SERANG – Kapolda Banten Irjen Pol Tomsi Tohir menegaskan akan menindak oknum polisi yang meminta jatah proyek kepada pemerintah daerah (pemda). Tindakan tegas itu adalah upaya kepolisian mendukung program pembangunan di daerah.
“Bila terbukti akan diberikan sanksi yang tegas,” tegas Kapolda kepada Radar Banten melalui pesan singkat WhatsApp, Kamis (21/11).
Namun, sebelum menjatuhkan sanksi, Polda Banten akan melakukan pemeriksaan internal dulu terhadap laporan atau informasi yang diterima. “Apabila ada yang meminta jatah proyek (informasi-red), akan dilakukan pemeriksaan internal,” kata Kapolda lagi.
Komitmen Kapolda itu sebagai tindak lanjut kebijakan Kapolri Jenderal Idham Azis. Kebijakan tersebut tertuang dalam surat edaran nomor R/2029/XI/2019 yang ditandatangani oleh Kadiv Propam Polri Irjen Pol Listyo Sigit Prabowo pada 15 November 2019.
Dalam surat edaran tersebut Polri mengimbau agar kepala daerah tidak memfasilitasi pemintaan uang atau barang dari oknum yang mengatasnamakan institusi Polri. Termasuk intimidasi atau intervensi terhadap pelaksanaan proyek di daerah.
Polri meminta pihak terkait segera melaporkan bila ditemukan peristiwa tersebut kepada pimpinan Polri. Pengaduan bisa dilakukan melalui Sentra Pelayanan Propam (Bagyanduan Divpropam Polri) di Jalan Trunojoyo nomor 3, Kebayoran Baru, Jakarta Selatan.
“Call center atau WA 081384682019 atau melalui e-mail divpropampolri@yahoo.co.id,” demikian tertulis dalam surat edaran itu.
Layanan itu dikeluarkan Polri untuk mendukung pengawasan terhadap penanganan pengaduan masyarakat.
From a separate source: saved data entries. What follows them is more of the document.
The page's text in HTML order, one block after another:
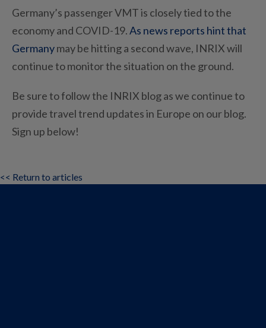
Germany’s passenger VMT is closely tied to the
economy and COVID-19.As news reports hint that
Germanymay be hitting a second wave, INRIX will
continue to monitor the situation on the ground.
Be sure to follow the INRIX blog as we continue to
provide travel trend updates in Europe on our blog.
Sign up below!
<< Return to articles
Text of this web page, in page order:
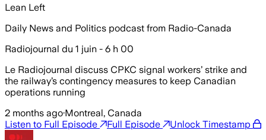
Lean Left
Daily News and Politics podcast from Radio-Canada
Radiojournal du 1 juin - 6 h 00
Le Radiojournal discuss CPKC signal workers’ strike and
the railway’s contingency measures to keep Canadian
operations running
2 months ago·Montreal, Canada
Listen to Full Episode
Full Episode Unlock Timestamp
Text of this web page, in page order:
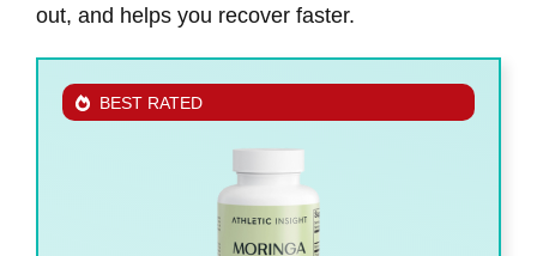
out, and helps you recover faster.
BEST RATED
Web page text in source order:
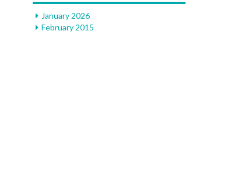
January 2026
February 2015
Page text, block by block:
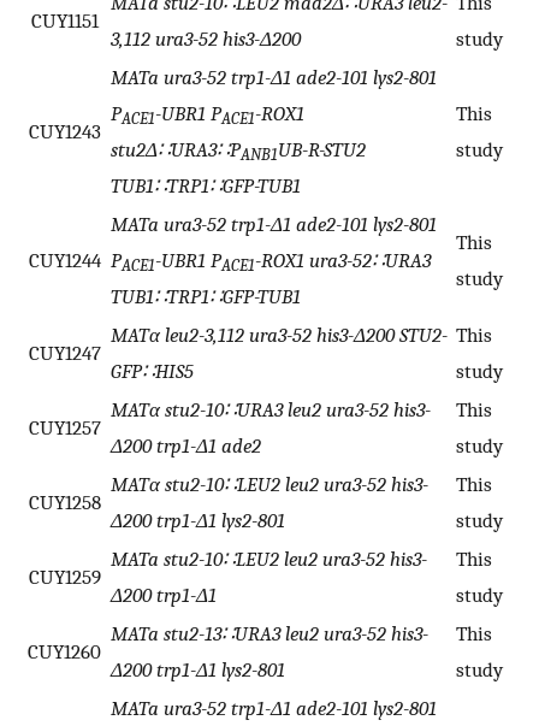
CUY1151
3,112 ura3-52 his3-Δ200
study
CUY1243
MATa ura3-52 trp1-Δ1 ade2-101 lys2-801
PACE1-UBR1 PACE1-ROX1
stu2Δ∷URA3∷PANB1UB-R-STU2
TUB1∷TRP1∷GFP-TUB1
This
study
CUY1244
MATa ura3-52 trp1-Δ1 ade2-101 lys2-801
PACE1-UBR1 PACE1-ROX1 ura3-52∷URA3
TUB1∷TRP1∷GFP-TUB1
This
study
CUY1247
MATα leu2-3,112 ura3-52 his3-Δ200 STU2-
GFP∷HIS5
This
study
CUY1257
MATα stu2-10∷URA3 leu2 ura3-52 his3-
Δ200 trp1-Δ1 ade2
This
study
CUY1258
MATα stu2-10∷LEU2 leu2 ura3-52 his3-
Δ200 trp1-Δ1 lys2-801
This
study
CUY1259
MATa stu2-10∷LEU2 leu2 ura3-52 his3-
Δ200 trp1-Δ1
This
study
CUY1260
MATa stu2-13∷URA3 leu2 ura3-52 his3-
Δ200 trp1-Δ1 lys2-801
This
study
MATa ura3-52 trp1-Δ1 ade2-101 lys2-801
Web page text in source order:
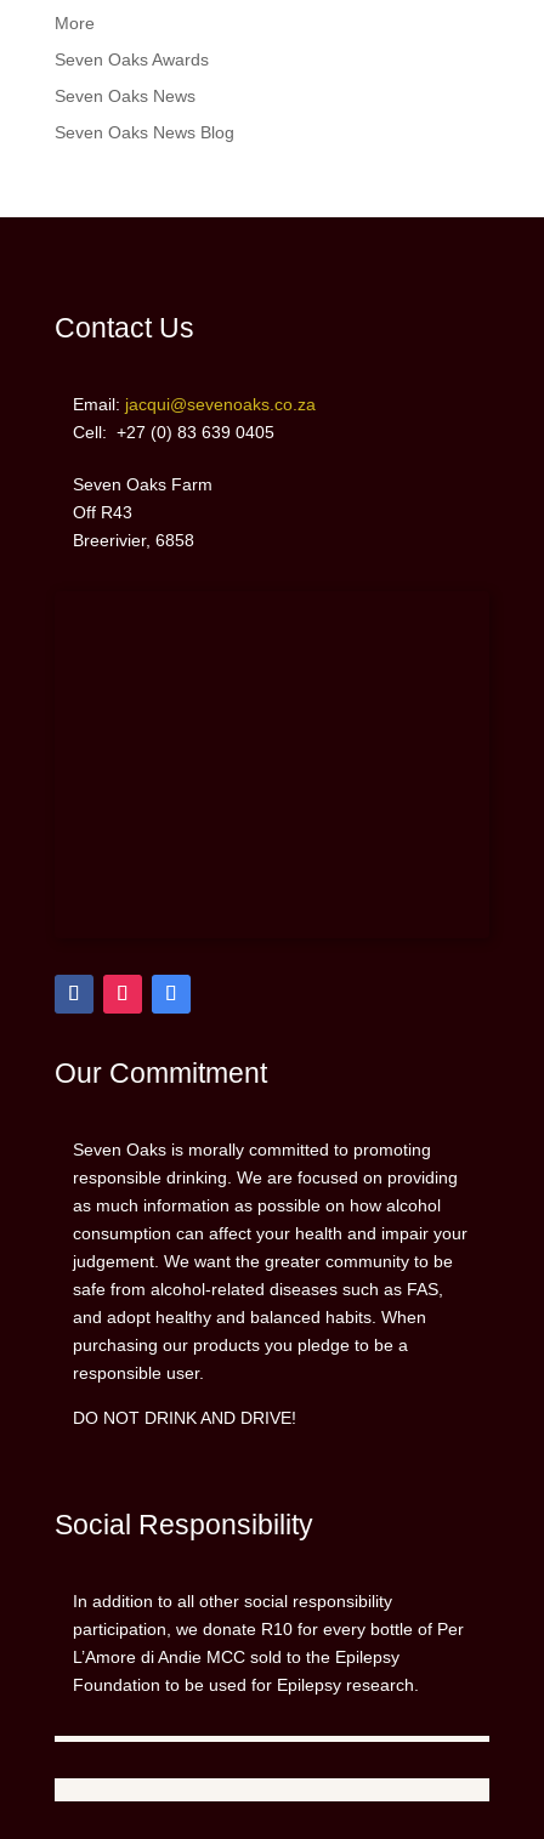
More
Seven Oaks Awards
Seven Oaks News
Seven Oaks News Blog
Contact Us
Email: jacqui@sevenoaks.co.za
Cell: +27 (0) 83 639 0405
Seven Oaks Farm
Off R43
Breerivier, 6858
Our Commitment
Seven Oaks is morally committed to promoting
responsible drinking. We are focused on providing
as much information as possible on how alcohol
consumption can affect your health and impair your
judgement. We want the greater community to be
safe from alcohol-related diseases such as FAS,
and adopt healthy and balanced habits. When
purchasing our products you pledge to be a
responsible user.
DO NOT DRINK AND DRIVE!
Social Responsibility
In addition to all other social responsibility
participation, we donate R10 for every bottle of Per
L’Amore di Andie MCC sold to the Epilepsy
Foundation to be used for Epilepsy research.
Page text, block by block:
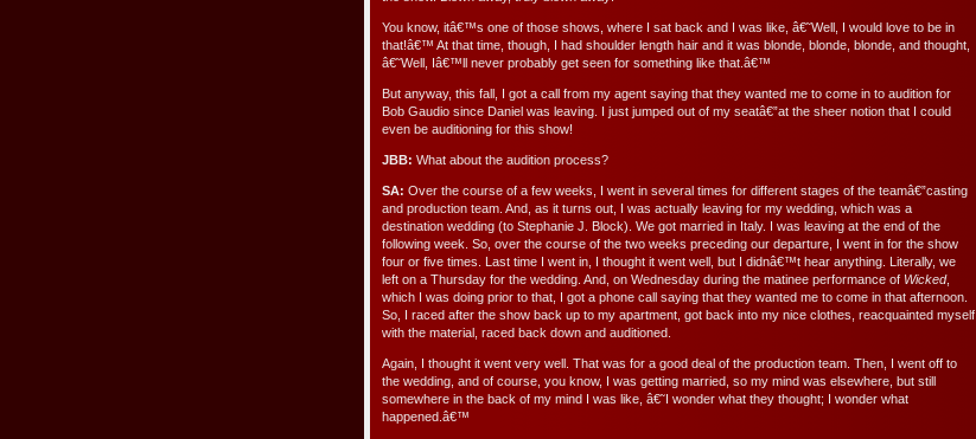
You know, itâ€™s one of those shows, where I sat back and I was like, â€˜Well, I would love to be in
that!â€™ At that time, though, I had shoulder length hair and it was blonde, blonde, blonde, and thought,
â€˜Well, Iâ€™ll never probably get seen for something like that.â€™
But anyway, this fall, I got a call from my agent saying that they wanted me to come in to audition for
Bob Gaudio since Daniel was leaving. I just jumped out of my seatâ€”at the sheer notion that I could
even be auditioning for this show!
JBB: What about the audition process?
SA: Over the course of a few weeks, I went in several times for different stages of the teamâ€”casting
and production team. And, as it turns out, I was actually leaving for my wedding, which was a
destination wedding (to Stephanie J. Block). We got married in Italy. I was leaving at the end of the
following week. So, over the course of the two weeks preceding our departure, I went in for the show
four or five times. Last time I went in, I thought it went well, but I didnâ€™t hear anything. Literally, we
left on a Thursday for the wedding. And, on Wednesday during the matinee performance of Wicked,
which I was doing prior to that, I got a phone call saying that they wanted me to come in that afternoon.
So, I raced after the show back up to my apartment, got back into my nice clothes, reacquainted myself
with the material, raced back down and auditioned.
Again, I thought it went very well. That was for a good deal of the production team. Then, I went off to
the wedding, and of course, you know, I was getting married, so my mind was elsewhere, but still
somewhere in the back of my mind I was like, â€˜I wonder what they thought; I wonder what
happened.â€™
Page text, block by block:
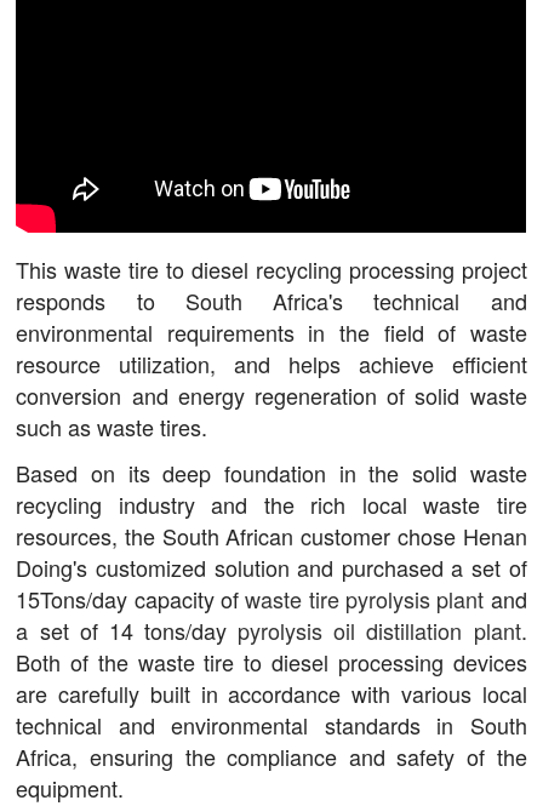
This waste tire to diesel recycling processing project
responds to South Africa's technical and
environmental requirements in the field of waste
resource utilization, and helps achieve efficient
conversion and energy regeneration of solid waste
such as waste tires.
Based on its deep foundation in the solid waste
recycling industry and the rich local waste tire
resources, the South African customer chose Henan
Doing's customized solution and purchased a set of
15Tons/day capacity ofwaste tire pyrolysis plant and
a set of 14 tons/day pyrolysis oil distillation plant.
Both of the waste tire to diesel processing devices
are carefully built in accordance with various local
technical and environmental standards in South
Africa, ensuring the compliance and safety of the
equipment.
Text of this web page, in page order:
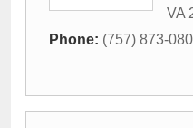
VA
Phone: (757) 873-
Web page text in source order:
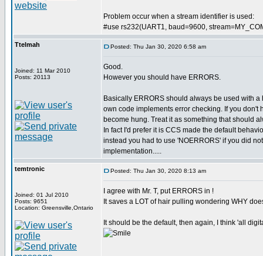
Problem occur when a stream identifier is used:
#use rs232(UART1, baud=9600,
Ttelmah
Joined: 11 Mar 2010
Posts: 20113
Posted: Thu Jan 30, 2020 6:58 am
Good.
However you should have ERRORS.
Basically ERRORS should always be used with
own code implements error checking. If you don't
become hung. Treat it as something that should
In fact I'd prefer it is CCS made the default
instead you had to use 'NOERRORS' if you did
implementation.....
temtronic
Joined: 01 Jul 2010
Posts: 9651
Location: Greensville,Ontario
Posted: Thu Jan 30, 2020 8:13 am
I agree with Mr. T, put ERRORS in !
It saves a LOT of hair pulling wondering WHY
It should be the default, then again, I think 'all
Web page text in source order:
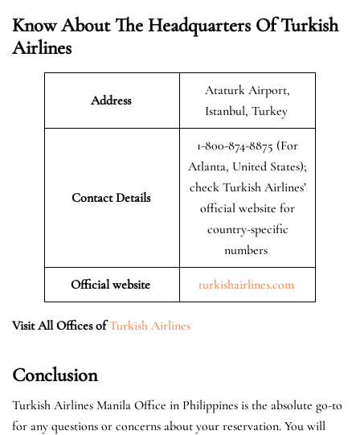
Know About The Headquarters Of Turkish
Airlines
Address
Ataturk Airport,
Istanbul, Turkey
Contact Details
1-800-874-8875 (For
Atlanta, United States);
check Turkish Airlines’
official website for
country-specific
numbers
Official website turkishairlines.com
Visit All Offices of Turkish Airlines
Conclusion
Turkish Airlines Manila Office in Philippines is the absolute go-to
for any questions or concerns about your reservation. You will
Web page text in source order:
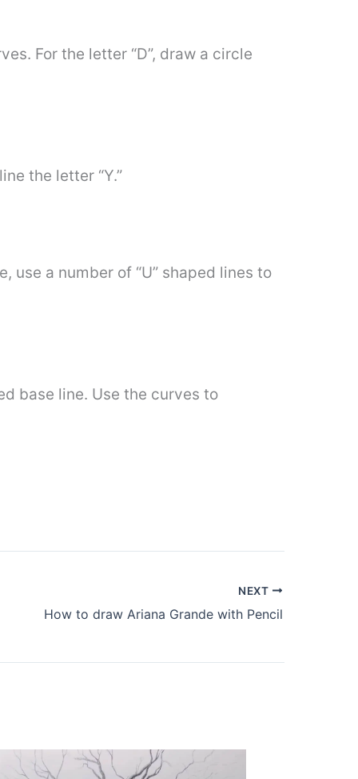
For the letter “D”, draw a circle
the letter “Y.”
use a number of “U” shaped lines to
base line. Use the curves to
NEXT
How to draw Ariana Grande with Pencil
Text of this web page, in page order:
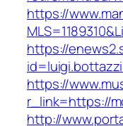
https://
https://
https://
r_link=https://
http://
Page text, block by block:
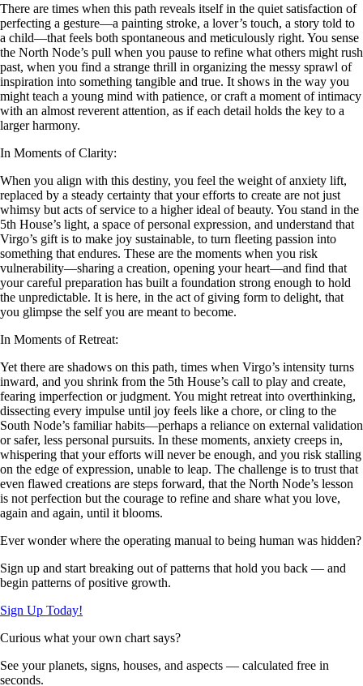
There are times when this path reveals itself in the quiet satisfaction of
perfecting a gesture—a painting stroke, a lover’s touch, a story told to
a child—that feels both spontaneous and meticulously right. You sense
the North Node’s pull when you pause to refine what others might rush
past, when you find a strange thrill in organizing the messy sprawl of
inspiration into something tangible and true. It shows in the way you
might teach a young mind with patience, or craft a moment of intimacy
with an almost reverent attention, as if each detail holds the key to a
larger harmony.
In Moments of Clarity:
When you align with this destiny, you feel the weight of anxiety lift,
replaced by a steady certainty that your efforts to create are not just
whimsy but acts of service to a higher ideal of beauty. You stand in the
5th House’s light, a space of personal expression, and understand that
Virgo’s gift is to make joy sustainable, to turn fleeting passion into
something that endures. These are the moments when you risk
vulnerability—sharing a creation, opening your heart—and find that
your careful preparation has built a foundation strong enough to hold
the unpredictable. It is here, in the act of giving form to delight, that
you glimpse the self you are meant to become.
In Moments of Retreat:
Yet there are shadows on this path, times when Virgo’s intensity turns
inward, and you shrink from the 5th House’s call to play and create,
fearing imperfection or judgment. You might retreat into overthinking,
dissecting every impulse until joy feels like a chore, or cling to the
South Node’s familiar habits—perhaps a reliance on external validation
or safer, less personal pursuits. In these moments, anxiety creeps in,
whispering that your efforts will never be enough, and you risk stalling
on the edge of expression, unable to leap. The challenge is to trust that
even flawed creations are steps forward, that the North Node’s lesson
is not perfection but the courage to refine and share what you love,
again and again, until it blooms.
Ever wonder where the operating manual to being human was hidden?
Sign up and start breaking out of patterns that hold you back — and
begin patterns of positive growth.
Sign Up Today!
Curious what your own chart says?
See your planets, signs, houses, and aspects — calculated free in
seconds.
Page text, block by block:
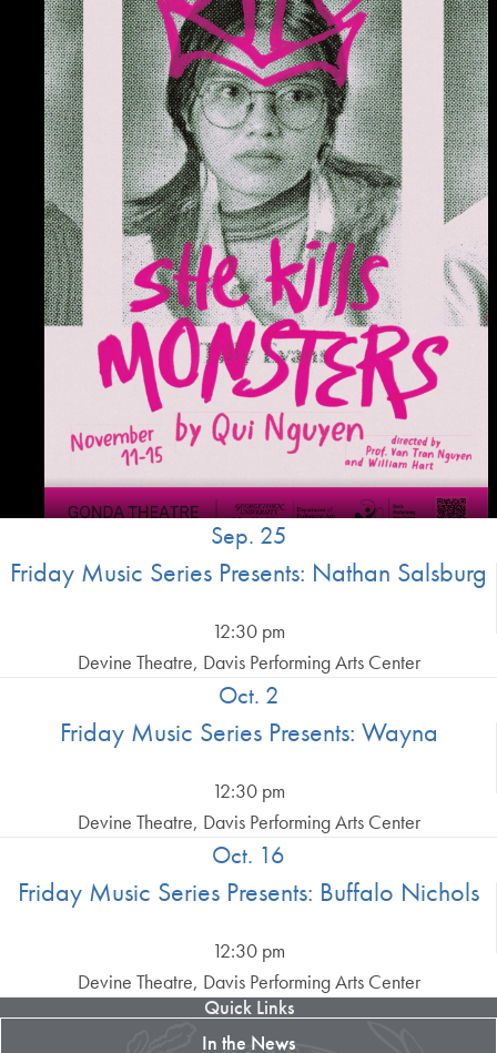
Friday Music Series Presents: Nathan Salsburg
Sep. 25
12:30 pm
Devine Theatre, Davis Performing Arts Center
Friday Music Series Presents: Wayna
Oct. 2
12:30 pm
Devine Theatre, Davis Performing Arts Center
Friday Music Series Presents: Buffalo Nichols
Oct. 16
12:30 pm
Devine Theatre, Davis Performing Arts Center
Quick Links
In the News
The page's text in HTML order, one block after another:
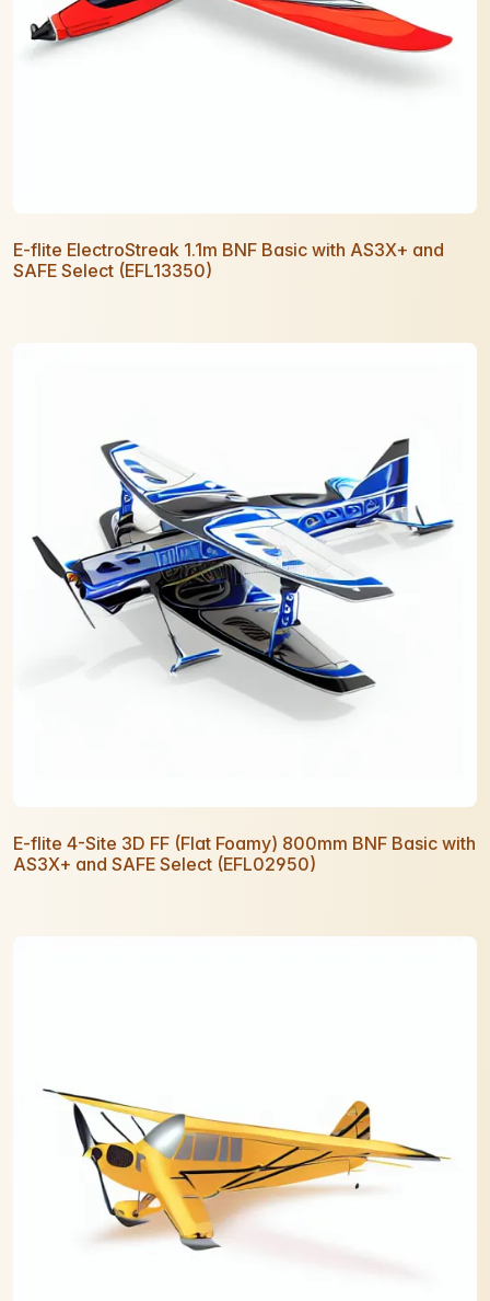
E-flite ElectroStreak 1.1m BNF Basic with AS3X+ and
SAFE Select (EFL13350)
E-flite 4-Site 3D FF (Flat Foamy) 800mm BNF Basic with
AS3X+ and SAFE Select (EFL02950)
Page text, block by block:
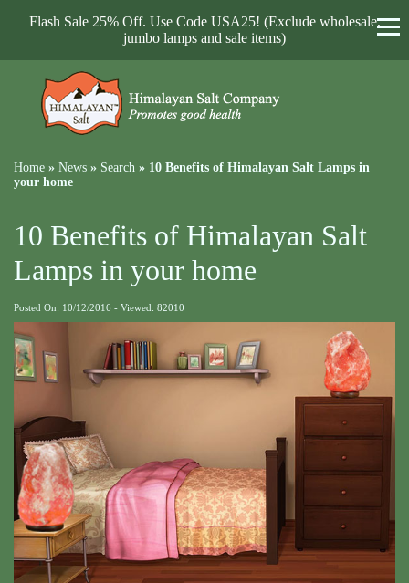
Flash Sale 25% Off. Use Code USA25! (Exclude wholesale,
jumbo lamps and sale items)
Home » News » Search » 10 Benefits of Himalayan Salt Lamps in
your home
10 Benefits of Himalayan Salt
Lamps in your home
Posted On: 10/12/2016 - Viewed: 82010
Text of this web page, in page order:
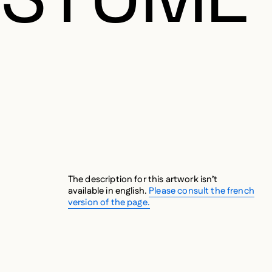
available in english.Please consult the french
version of the page.
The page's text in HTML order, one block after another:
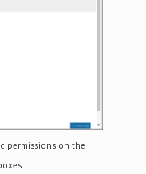
permissions on the
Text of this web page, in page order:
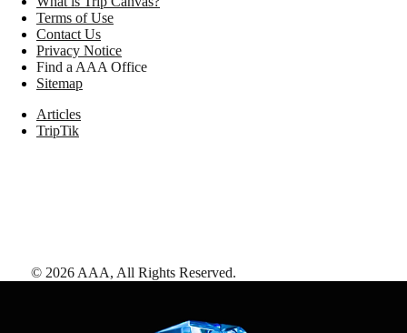
Terms of Use
Contact Us
Privacy Notice
Find a AAA Office
Sitemap
Articles
TripTik
© 2026 AAA, All Rights Reserved.
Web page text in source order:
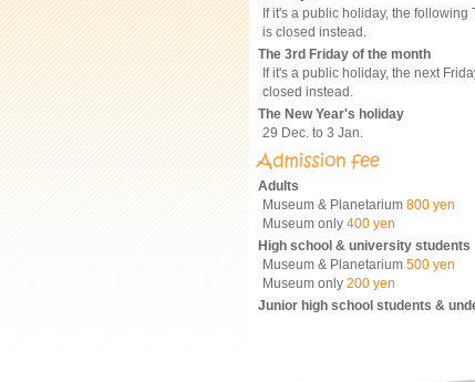
If it's a public holiday, the following
is closed instead.
The 3rd Friday of the month
If it's a public holiday, the next
closed instead.
The New Year's holiday
29 Dec. to 3 Jan.
Adults
Museum & Planetarium 800 yen
Museum only 400 yen
High school & university students
Museum & Planetarium 500 yen
Museum only 200 yen
Junior high school students &
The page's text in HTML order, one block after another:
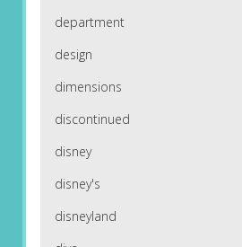
department
design
dimensions
discontinued
disney
disney's
disneyland
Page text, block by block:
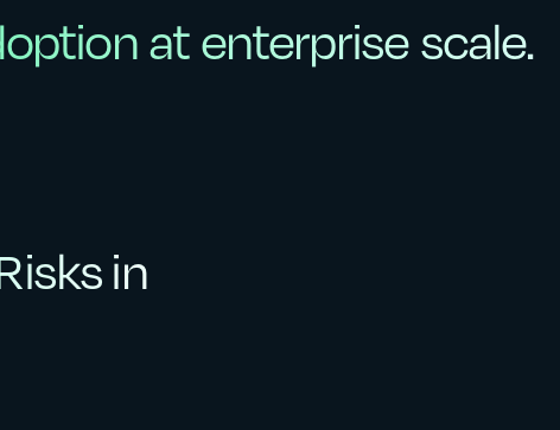
at
at enterprise
enterprise scale.
scale.
in
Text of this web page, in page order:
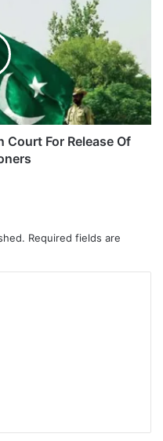
For Release Of
Required fields are
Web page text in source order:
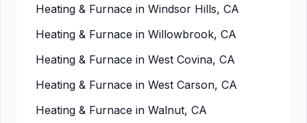
Heating & Furnace in Windsor Hills, CA
Heating & Furnace in Willowbrook, CA
Heating & Furnace in West Covina, CA
Heating & Furnace in West Carson, CA
Heating & Furnace in Walnut, CA
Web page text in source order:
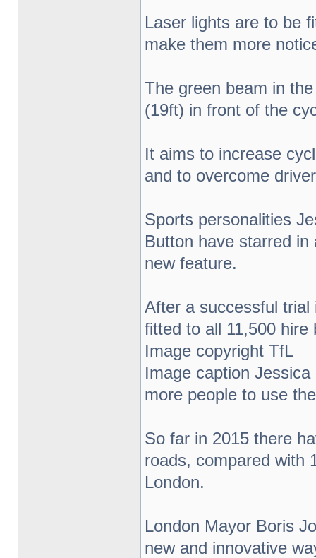
Laser lights are to be
make them more
The green beam in
(19ft) in front of the
It aims to increase
and to overcome
Sports personalities
Button have starred
new feature.
After a successful trial
fitted to all 11,500
Image copyright TfL
Image caption
more people to use
So far in 2015 there
roads, compared with
London.
London Mayor Boris
new and innovative
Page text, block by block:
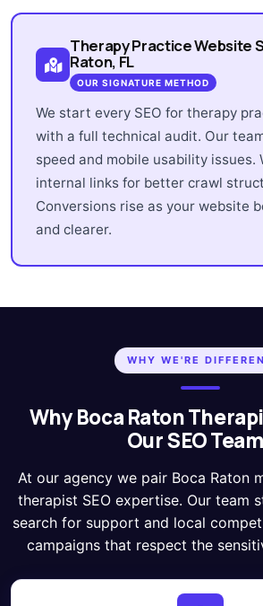
Therapy Practice Website
Raton, FL
OUR SIGNATURE METHOD
We start every SEO for therapy
with a full technical audit. Our
speed and mobile usability issues.
internal links for better crawl
Conversions rise as your website
and clearer.
WHY WE'RE
Why Boca Raton
Our SEO
At our agency we pair Boca Raton
therapist SEO expertise. Our team
search for support and local
campaigns that respect the
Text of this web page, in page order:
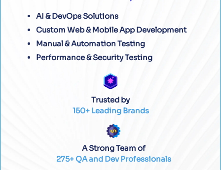
AI & DevOps Solutions
Custom Web & Mobile App Development
Manual & Automation Testing
Performance & Security Testing
Trusted by
150+ Leading Brands
A Strong Team of
275+ QA and Dev Professionals

Namun, pelapor diharapkan menyertakan informasi dengan data pendukung yang relevan. “Polri akan melindungi kerahasiaan identitas pelapor, sepanjang laporan yang dilakukan berdasarkan ketentuan yang berlaku dan benar,” demikian tertulis dalam surat edaran.(nda/alt/ira)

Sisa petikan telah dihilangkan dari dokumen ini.